Bott suggests that some of the henges could be the structural precursors to a number of ancient venues, using as a loose example the Amphitheatrum Flavium, itself having a recent architectural lineage by way of Classical Greece. At 4:22 he compares the structure of Stanton Drew with the substructure of the Flavian Amphitheater, suggesting that the close timbers may have been piers for decking.
It's possible that when large numbers of people converged on a single site like Stonehenge that the archaeological indication of multi-day feasting could have been a sort of religious sports-orgy, such as those of a number of ancient cultures. Lacking satisfyingly abundant sacrificial or burial remains, some round monuments are often called calendars or observatories; but that still doesn't tell us procedurally 'what actually happened' when the monuments were being used. Bott wonders if the 'what actually happened' were blood-sports, such as those of the Roman Era.
Since many of the Atlantic monuments seem to be oriented around the sun [recent article], we might want to consider activities that would be becoming of a proper sun worshiper. So here I've considered two very different cultures a world away just to give an example of what kind of worship might be pleasing to a solar deity of the Beaker Age. (not suggesting any relationship with the following)
|Woodland Lacrosse "The Warrior's Game" by Robert Griffing [here]|
Another solar game is Meso-American handball, which probably descended from the same ancestor as the Woodland ball games. The rubber ball comes to represent a living version of the sun in a cosmic battle that took place before the time of men. The stone scoring ring, as seen below, represents the equinox through which the sun passes.
The ball court itself, the tlachtli, is more than just a sports stadium. It is a solar portal oriented with the sky that literally transports the players into the cosmological realm. It is here that the death and re-birth of the sun is re-enacted and the fertility of a nation can be ensured through the sacrifice of players.
Whether lacrosse or ullamaliztili, these were formalized, high-stakes events, not only for the players but for the treaties and wagers made on the game. In the case of ullamaliztili, the sanctioned games by the Classical Period appear to have ended with the beheading of losing team captain and often, the entire losing team. Also [here]
|"ullamaliztli" - The ball "sun" spiked through the stone ring "the equinox"|
These European competitions were often religious in nature; and that begs the question: if we reasonably assume that sport events were one of the most central pillars in the life of a Neolithic European, shouldn't we see some evidence of this in the landscape? No one is suggesting that this is going to be the case, but if we look at monuments again, could they be?
Michael Bott considers round monuments with embankments. He wonders if the ditched embankment enclosures were designed for venationes, such as a bull ring, or a rodeo ring.
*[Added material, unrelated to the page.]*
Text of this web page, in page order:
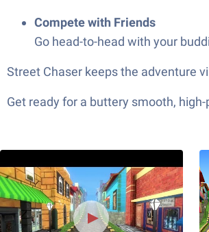
Compete with Friends
Go head-to-head with your
Street Chaser keeps the adventure
Get ready for a buttery smooth,

It's worth considering that European stick-and-ball games typically have round courts or infields as well. In the English language, boxers fight in a boxing 'ring', even though modern rings are square. Most European combat sports are now, or were at one time, fought in a circular enclosure.
There are also other unusual structures found in Europe, such as the cursuses and holed-stones.
Of course there may be better explanations for some of these, but if we had a number of Neolithic monuments, let's say a thousand, there should be a high logical probability that a certain percentage had events taking place that spectators might actually want to watch!
Here is an interesting bit of information about Stonehenge... There are now about a hundred and fifty images discovered on the Stonehenge sarsen stones from the second millennium. What are they? deer? stick people? boats? cows?
Unless there are images that I've missed, all of them are axes and daggers.
...and they continue to be found. These are just the ones that haven't faded or remain to be discovered. What's interesting is how the daggers and axes are sequentially listed on the sarsen stones, much like a tally.